-- Opening Marker --

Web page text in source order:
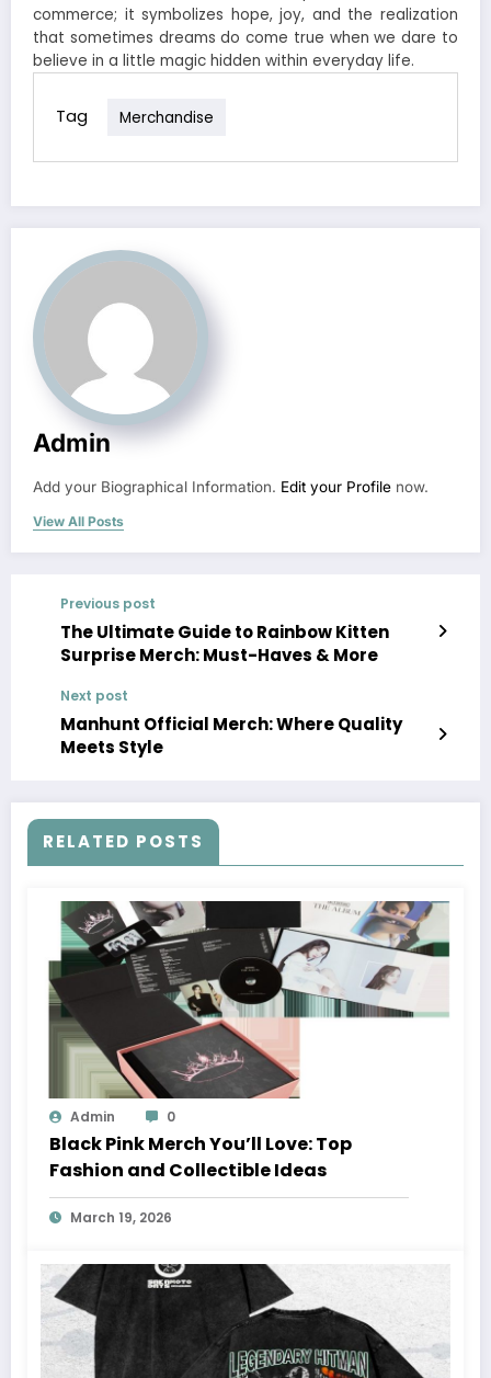
commerce; it symbolizes hope, joy, and the realization
that sometimes dreams do come true when we dare to
believe in a little magic hidden within everyday life.
Tag Merchandise
Admin
Add your Biographical Information. Edit your Profile now.
View All Posts
Previous post
The Ultimate Guide to Rainbow Kitten
Surprise Merch: Must-Haves & More
Next post
Manhunt Official Merch: Where Quality
Meets Style
RELATED POSTS
Admin 0
Black Pink Merch You’ll Love: Top
Fashion and Collectible Ideas
March 19, 2026
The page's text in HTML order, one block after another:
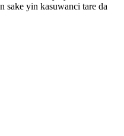
sake yin kasuwanci tare da
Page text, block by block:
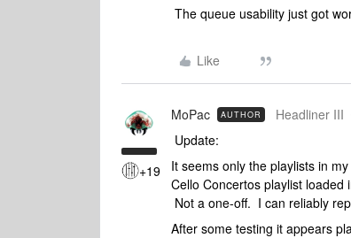
The queue usability just got
Like
+19
MoPac AUTHOR Headliner III
Update:
It seems only the playlists in
Cello Concertos playlist
Not a one-off. I can reliably
After some testing it appears
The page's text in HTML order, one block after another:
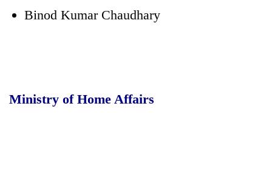
Binod Kumar Chaudhary
Ministry of Home Affairs
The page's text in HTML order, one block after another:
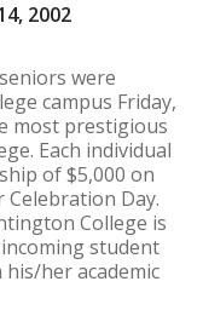
2002
were
campus Friday,
most prestigious
Each individual
of $5,000 on
Day.
College is
student
her academic
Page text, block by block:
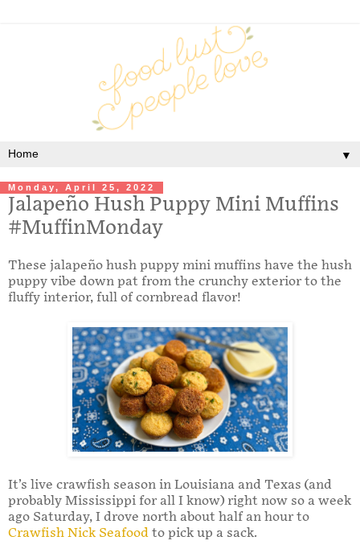
▼
Monday, April 25, 2022
Jalapeño Hush Puppy Mini Muffins
#MuffinMonday
These jalapeño hush puppy mini muffins have the hush
puppy vibe down pat from the crunchy exterior to the
fluffy interior, full of cornbread flavor!
It’s live crawfish season in Louisiana and Texas (and
probably Mississippi for all I know) right now so a week
ago Saturday, I drove north about half an hour to
Crawfish Nick Seafood to pick up a sack.
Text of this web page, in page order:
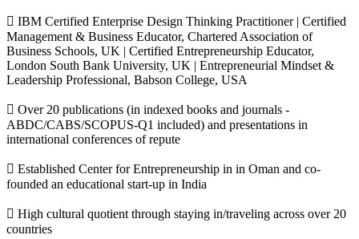
 IBM Certified Enterprise Design Thinking Practitioner | Certified
Management & Business Educator, Chartered Association of
Business Schools, UK | Certified Entrepreneurship Educator,
London South Bank University, UK | Entrepreneurial Mindset &
Leadership Professional, Babson College, USA
 Over 20 publications (in indexed books and journals -
ABDC/CABS/SCOPUS-Q1 included) and presentations in
international conferences of repute
 Established Center for Entrepreneurship in in Oman and co-
founded an educational start-up in India
 High cultural quotient through staying in/traveling across over 20
countries
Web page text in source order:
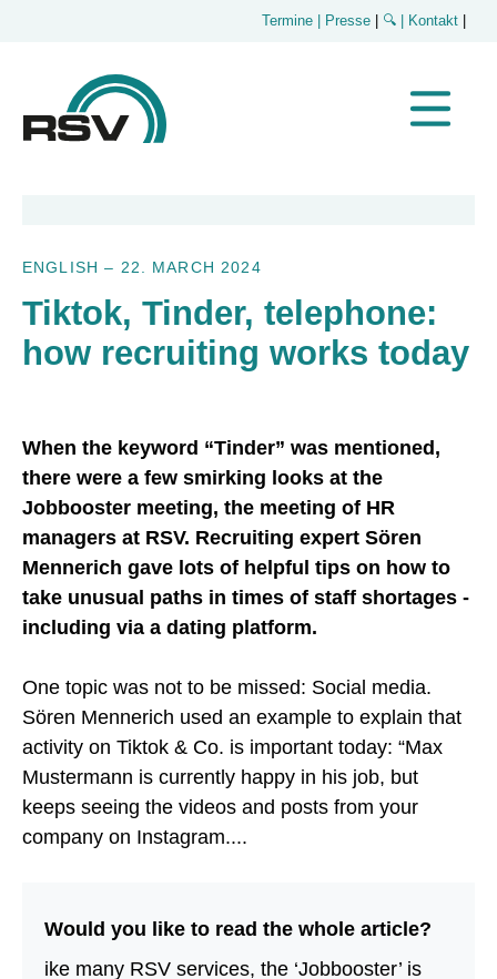
Termine | Presse 🔍 | Kontakt
ENGLISH – 22. MARCH 2024
Tiktok, Tinder, telephone:
how recruiting works today
When the keyword “Tinder” was mentioned,
there were a few smirking looks at the
Jobbooster meeting, the meeting of HR
managers at RSV. Recruiting expert Sören
Mennerich gave lots of helpful tips on how to
take unusual paths in times of staff shortages -
including via a dating platform.
One topic was not to be missed: Social media.
Sören Mennerich used an example to explain that
activity on Tiktok & Co. is important today: “Max
Mustermann is currently happy in his job, but
keeps seeing the videos and posts from your
company on Instagram....
Would you like to read the whole article?
ike many RSV services, the ‘Jobbooster’ is
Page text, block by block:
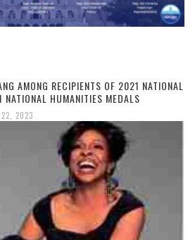
AMONG RECIPIENTS OF 2021 NATIONAL
HUMANITIES MEDALS
22, 2023
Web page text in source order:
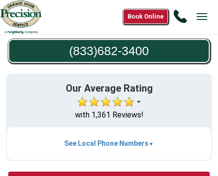
Call
3400
Book Online
(833)682-3400
Our Average Rating
with 1,361 Reviews!
See Local Phone Numbers
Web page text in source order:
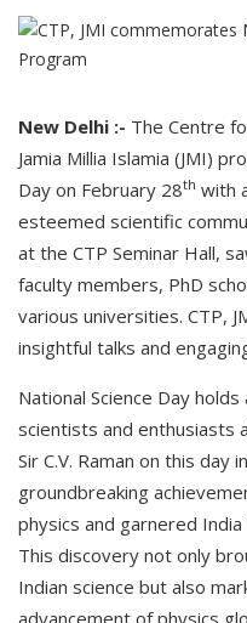
New Delhi :- The Centre
Jamia Millia Islamia (JMI)
Day on February 28th with
esteemed scientific
at the CTP Seminar Hall,
faculty members, PhD
various universities. CTP,
insightful talks and
National Science Day
scientists and enthusiasts
Sir C.V. Raman on this day
groundbreaking
physics and garnered
This discovery not only
Indian science but also
advancement of physics

-- Closing Marker --

Set down the entries above again exactly, minus any image.

Web page text in source order:
commerce; it symbolizes hope, joy, and the realization
that sometimes dreams do come true when we dare to
believe in a little magic hidden within everyday life.
Tag Merchandise
Admin
Add your Biographical Information. Edit your Profile now.
View All Posts
Previous post
The Ultimate Guide to Rainbow Kitten
Surprise Merch: Must-Haves & More
Next post
Manhunt Official Merch: Where Quality
Meets Style
RELATED POSTS
Admin 0
Black Pink Merch You’ll Love: Top
Fashion and Collectible Ideas
March 19, 2026
The page's text in HTML order, one block after another:
sake yin kasuwanci tare da
Page text, block by block:
The queue usability just got
Like
+19
MoPac AUTHOR Headliner III
Update:
It seems only the playlists in
Cello Concertos playlist
Not a one-off. I can reliably
After some testing it appears
The page's text in HTML order, one block after another:
Binod Kumar Chaudhary
Ministry of Home Affairs
The page's text in HTML order, one block after another:
2002
were
campus Friday,
most prestigious
Each individual
of $5,000 on
Day.
College is
student
her academic
Page text, block by block:
▼
Monday, April 25, 2022
Jalapeño Hush Puppy Mini Muffins
#MuffinMonday
These jalapeño hush puppy mini muffins have the hush
puppy vibe down pat from the crunchy exterior to the
fluffy interior, full of cornbread flavor!
It’s live crawfish season in Louisiana and Texas (and
probably Mississippi for all I know) right now so a week
ago Saturday, I drove north about half an hour to
Crawfish Nick Seafood to pick up a sack.
Text of this web page, in page order:
 IBM Certified Enterprise Design Thinking Practitioner | Certified
Management & Business Educator, Chartered Association of
Business Schools, UK | Certified Entrepreneurship Educator,
London South Bank University, UK | Entrepreneurial Mindset &
Leadership Professional, Babson College, USA
 Over 20 publications (in indexed books and journals -
ABDC/CABS/SCOPUS-Q1 included) and presentations in
international conferences of repute
 Established Center for Entrepreneurship in in Oman and co-
founded an educational start-up in India
 High cultural quotient through staying in/traveling across over 20
countries
Web page text in source order:
Termine | Presse 🔍 | Kontakt
ENGLISH – 22. MARCH 2024
Tiktok, Tinder, telephone:
how recruiting works today
When the keyword “Tinder” was mentioned,
there were a few smirking looks at the
Jobbooster meeting, the meeting of HR
managers at RSV. Recruiting expert Sören
Mennerich gave lots of helpful tips on how to
take unusual paths in times of staff shortages -
including via a dating platform.
One topic was not to be missed: Social media.
Sören Mennerich used an example to explain that
activity on Tiktok & Co. is important today: “Max
Mustermann is currently happy in his job, but
keeps seeing the videos and posts from your
company on Instagram....
Would you like to read the whole article?
ike many RSV services, the ‘Jobbooster’ is
Page text, block by block:
AMONG RECIPIENTS OF 2021 NATIONAL
HUMANITIES MEDALS
22, 2023
Web page text in source order:
Call
3400
Book Online
(833)682-3400
Our Average Rating
with 1,361 Reviews!
See Local Phone Numbers
Web page text in source order:
New Delhi :- The Centre
Jamia Millia Islamia (JMI)
Day on February 28th with
esteemed scientific
at the CTP Seminar Hall,
faculty members, PhD
various universities. CTP,
insightful talks and
National Science Day
scientists and enthusiasts
Sir C.V. Raman on this day
groundbreaking
physics and garnered
This discovery not only
Indian science but also
advancement of physics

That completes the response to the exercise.